SQL to Lucene Index November 17, 2008Posted by Andre Vellino in Data Mining, Open Source, Search.
Ever wanted to create a Lucene index from the result of an SQL query? If so, you now have an open source option: LuSql. LuSql is a Java command-line tool developed by my colleague Glen Newton and as one of the first users of this tool I’m in a good position to give it a glowing review. From Glen’s announcement:
[LuSql] allows a user to control a number of parameters, including the SQL query to use, individual indexing/storage/term-vector nature of fields, analyzer, stop word list, and other tuning parameters. In its default mode it uses threading to take advantage of multiple cores.
LuSql can handle complex queries, allows for additional per record sub-queries, and has a plug-in architecture for arbitrary Lucene document manipulation. Its only dependencies are three Apache Commons libraries, the Lucene core itself, and a JDBC driver.

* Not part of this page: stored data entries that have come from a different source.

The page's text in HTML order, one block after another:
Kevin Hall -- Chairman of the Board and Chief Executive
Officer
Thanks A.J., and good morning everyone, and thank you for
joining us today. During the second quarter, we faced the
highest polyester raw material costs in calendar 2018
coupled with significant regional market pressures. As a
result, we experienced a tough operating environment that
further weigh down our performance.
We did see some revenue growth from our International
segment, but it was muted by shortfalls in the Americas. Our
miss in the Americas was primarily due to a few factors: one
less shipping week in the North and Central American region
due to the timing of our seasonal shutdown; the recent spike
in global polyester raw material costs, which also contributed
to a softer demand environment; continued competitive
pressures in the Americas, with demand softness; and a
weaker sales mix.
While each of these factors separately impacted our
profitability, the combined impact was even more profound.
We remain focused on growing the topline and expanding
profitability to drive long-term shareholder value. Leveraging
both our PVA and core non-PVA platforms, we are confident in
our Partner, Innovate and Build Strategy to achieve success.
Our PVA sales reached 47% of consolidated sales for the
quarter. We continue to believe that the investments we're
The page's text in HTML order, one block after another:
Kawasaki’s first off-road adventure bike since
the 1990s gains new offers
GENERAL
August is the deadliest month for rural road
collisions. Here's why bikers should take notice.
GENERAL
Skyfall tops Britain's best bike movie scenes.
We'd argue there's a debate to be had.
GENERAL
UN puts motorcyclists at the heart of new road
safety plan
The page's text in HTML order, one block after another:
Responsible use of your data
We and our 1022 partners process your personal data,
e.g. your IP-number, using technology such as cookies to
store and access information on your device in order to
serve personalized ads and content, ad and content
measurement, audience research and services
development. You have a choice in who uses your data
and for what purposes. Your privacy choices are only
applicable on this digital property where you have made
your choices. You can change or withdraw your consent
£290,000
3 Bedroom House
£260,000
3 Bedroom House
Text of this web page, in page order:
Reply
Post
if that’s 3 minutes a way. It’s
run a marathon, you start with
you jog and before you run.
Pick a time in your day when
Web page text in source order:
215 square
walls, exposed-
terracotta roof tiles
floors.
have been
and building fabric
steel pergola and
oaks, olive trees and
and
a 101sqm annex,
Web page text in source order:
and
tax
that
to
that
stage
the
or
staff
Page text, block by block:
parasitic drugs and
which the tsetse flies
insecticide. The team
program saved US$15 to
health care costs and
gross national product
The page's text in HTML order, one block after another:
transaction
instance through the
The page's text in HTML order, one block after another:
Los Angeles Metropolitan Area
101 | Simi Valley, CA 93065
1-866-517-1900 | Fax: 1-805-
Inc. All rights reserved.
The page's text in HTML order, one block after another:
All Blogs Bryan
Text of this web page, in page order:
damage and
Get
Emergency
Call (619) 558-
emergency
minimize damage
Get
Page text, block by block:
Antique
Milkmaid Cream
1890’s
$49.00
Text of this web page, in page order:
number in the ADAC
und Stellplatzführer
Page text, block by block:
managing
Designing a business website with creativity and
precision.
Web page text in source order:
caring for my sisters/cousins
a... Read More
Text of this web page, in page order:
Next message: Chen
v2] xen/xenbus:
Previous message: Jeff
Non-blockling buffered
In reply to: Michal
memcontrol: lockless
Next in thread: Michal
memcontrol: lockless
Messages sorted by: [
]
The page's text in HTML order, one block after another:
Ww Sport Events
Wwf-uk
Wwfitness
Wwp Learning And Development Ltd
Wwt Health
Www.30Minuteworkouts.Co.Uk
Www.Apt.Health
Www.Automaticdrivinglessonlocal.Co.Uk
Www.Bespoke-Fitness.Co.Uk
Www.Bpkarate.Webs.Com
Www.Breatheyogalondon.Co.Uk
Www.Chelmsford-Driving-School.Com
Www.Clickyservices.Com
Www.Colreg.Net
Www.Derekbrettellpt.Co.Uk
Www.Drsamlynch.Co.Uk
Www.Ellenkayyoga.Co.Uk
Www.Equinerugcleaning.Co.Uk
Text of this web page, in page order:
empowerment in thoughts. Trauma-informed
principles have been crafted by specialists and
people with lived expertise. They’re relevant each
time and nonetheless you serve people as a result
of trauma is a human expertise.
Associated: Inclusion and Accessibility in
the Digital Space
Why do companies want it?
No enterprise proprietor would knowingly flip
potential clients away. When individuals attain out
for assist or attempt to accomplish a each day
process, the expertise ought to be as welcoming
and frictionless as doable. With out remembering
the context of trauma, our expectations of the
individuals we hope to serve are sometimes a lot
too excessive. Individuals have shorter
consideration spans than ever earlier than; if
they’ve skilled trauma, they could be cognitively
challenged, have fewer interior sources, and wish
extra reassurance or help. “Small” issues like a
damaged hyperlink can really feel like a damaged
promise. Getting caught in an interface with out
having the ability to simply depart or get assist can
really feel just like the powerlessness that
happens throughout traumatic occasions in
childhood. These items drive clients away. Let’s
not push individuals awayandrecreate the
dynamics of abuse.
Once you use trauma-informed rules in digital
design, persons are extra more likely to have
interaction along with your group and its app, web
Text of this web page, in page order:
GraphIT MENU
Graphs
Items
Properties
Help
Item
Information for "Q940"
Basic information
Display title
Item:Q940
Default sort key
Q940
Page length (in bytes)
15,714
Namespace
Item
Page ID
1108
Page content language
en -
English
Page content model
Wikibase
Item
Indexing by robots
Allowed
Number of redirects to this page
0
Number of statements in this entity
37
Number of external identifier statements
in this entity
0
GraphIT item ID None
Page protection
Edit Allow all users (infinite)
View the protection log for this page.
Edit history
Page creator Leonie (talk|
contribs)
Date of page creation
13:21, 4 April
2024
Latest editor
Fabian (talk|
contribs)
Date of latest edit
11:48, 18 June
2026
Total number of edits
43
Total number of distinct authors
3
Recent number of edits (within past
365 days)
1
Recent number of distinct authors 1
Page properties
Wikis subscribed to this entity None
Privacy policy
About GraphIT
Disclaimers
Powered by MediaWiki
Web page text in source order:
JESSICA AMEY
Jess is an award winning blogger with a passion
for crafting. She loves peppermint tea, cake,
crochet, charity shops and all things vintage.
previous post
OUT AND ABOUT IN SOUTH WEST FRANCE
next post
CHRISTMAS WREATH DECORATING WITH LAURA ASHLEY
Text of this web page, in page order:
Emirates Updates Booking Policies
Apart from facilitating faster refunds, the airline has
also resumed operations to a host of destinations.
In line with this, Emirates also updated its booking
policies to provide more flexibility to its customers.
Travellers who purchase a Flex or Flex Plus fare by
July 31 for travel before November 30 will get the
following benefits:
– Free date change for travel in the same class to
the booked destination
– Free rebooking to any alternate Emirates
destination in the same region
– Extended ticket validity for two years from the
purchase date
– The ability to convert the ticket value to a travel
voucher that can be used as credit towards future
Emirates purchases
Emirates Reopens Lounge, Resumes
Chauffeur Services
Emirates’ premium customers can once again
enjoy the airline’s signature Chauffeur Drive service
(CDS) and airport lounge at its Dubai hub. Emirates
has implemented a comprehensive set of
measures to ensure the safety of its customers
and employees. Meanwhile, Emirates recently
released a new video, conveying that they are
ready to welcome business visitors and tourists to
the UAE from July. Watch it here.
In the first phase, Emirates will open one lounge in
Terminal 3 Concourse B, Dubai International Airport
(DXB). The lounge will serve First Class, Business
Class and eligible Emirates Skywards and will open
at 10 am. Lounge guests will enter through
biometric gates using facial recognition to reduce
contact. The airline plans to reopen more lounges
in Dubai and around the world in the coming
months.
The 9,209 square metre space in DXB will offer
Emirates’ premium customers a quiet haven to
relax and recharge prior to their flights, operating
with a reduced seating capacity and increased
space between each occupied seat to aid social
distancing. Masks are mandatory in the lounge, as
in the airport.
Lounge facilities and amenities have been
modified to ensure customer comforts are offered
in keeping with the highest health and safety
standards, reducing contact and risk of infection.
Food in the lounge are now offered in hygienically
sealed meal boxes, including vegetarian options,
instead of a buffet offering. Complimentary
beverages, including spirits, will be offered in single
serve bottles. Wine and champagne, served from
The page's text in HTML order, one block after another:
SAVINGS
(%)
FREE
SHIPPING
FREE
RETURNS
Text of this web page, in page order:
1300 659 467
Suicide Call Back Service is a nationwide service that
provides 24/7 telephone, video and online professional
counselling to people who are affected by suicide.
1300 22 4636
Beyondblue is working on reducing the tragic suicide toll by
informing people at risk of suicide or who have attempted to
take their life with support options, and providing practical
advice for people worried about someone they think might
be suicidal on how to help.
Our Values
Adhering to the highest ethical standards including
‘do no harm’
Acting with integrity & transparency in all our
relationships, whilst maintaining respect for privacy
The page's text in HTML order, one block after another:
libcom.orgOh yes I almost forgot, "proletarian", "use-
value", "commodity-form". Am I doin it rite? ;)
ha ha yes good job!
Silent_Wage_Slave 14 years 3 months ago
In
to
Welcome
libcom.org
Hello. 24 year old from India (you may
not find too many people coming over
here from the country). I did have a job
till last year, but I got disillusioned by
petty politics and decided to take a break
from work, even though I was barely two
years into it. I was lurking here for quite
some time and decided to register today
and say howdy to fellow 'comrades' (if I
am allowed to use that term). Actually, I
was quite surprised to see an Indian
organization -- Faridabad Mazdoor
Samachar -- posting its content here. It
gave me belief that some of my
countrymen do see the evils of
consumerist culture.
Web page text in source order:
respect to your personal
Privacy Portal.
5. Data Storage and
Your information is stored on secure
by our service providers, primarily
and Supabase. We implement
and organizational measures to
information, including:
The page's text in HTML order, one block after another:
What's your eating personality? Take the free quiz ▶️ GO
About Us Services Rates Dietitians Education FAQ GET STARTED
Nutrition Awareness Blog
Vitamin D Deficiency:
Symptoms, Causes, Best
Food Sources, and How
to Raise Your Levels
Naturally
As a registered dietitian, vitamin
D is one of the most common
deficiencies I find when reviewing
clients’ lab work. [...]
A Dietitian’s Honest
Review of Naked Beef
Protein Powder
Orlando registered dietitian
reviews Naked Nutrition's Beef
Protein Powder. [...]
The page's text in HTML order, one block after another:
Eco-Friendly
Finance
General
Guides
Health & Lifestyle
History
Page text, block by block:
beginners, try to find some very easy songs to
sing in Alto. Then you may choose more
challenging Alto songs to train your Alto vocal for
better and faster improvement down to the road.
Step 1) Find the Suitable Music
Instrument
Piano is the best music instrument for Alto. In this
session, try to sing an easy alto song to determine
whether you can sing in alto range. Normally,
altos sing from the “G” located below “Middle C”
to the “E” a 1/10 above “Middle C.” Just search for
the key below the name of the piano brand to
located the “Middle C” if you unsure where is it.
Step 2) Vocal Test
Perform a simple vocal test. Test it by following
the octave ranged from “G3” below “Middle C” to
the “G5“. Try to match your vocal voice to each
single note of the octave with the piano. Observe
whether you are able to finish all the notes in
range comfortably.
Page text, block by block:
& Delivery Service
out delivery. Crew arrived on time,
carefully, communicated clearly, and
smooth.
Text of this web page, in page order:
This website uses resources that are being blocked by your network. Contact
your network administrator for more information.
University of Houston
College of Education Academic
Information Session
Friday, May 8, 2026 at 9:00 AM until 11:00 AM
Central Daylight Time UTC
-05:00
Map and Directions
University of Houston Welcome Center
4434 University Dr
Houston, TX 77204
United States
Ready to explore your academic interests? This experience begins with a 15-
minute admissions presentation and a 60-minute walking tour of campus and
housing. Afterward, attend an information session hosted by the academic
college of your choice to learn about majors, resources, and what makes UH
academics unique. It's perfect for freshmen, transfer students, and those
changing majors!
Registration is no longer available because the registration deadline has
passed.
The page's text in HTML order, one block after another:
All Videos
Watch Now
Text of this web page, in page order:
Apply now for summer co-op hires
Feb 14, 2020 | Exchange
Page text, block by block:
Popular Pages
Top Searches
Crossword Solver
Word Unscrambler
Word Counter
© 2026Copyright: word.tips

First – why is this useful? Consider a highly normalized database, which, for the purposes of your application, is essentially static and read-only (for example, a bibliographic database) and for which you want Lucene-style indexing features (rank ordered search, term frequency counts, phrase queries, proximity queries etc.) Creating a Lucene index and having your application refer to it rather than the DB is often just what you need.
Secondly, programatically querying a Lucene index is more light-weight than a java persistence framwork like Hibernate. Typically, you don’t need the power of Hibernate to query a bibliographic DB, which you want to look at only in a fixed way (e.g. on a per-bibliographic item basis).
The hardest part in using LuSql is getting your DB query right and figuring out which Lucene options you want or need in your index. So you do need to understand Lucene indexes and, if you have a complex SQL query, to have your query well debugged before you invoke LuSql.
I so much prefer Lucene indexes over RDBs for my applications that I like to think of this tool as transforming lead into gold!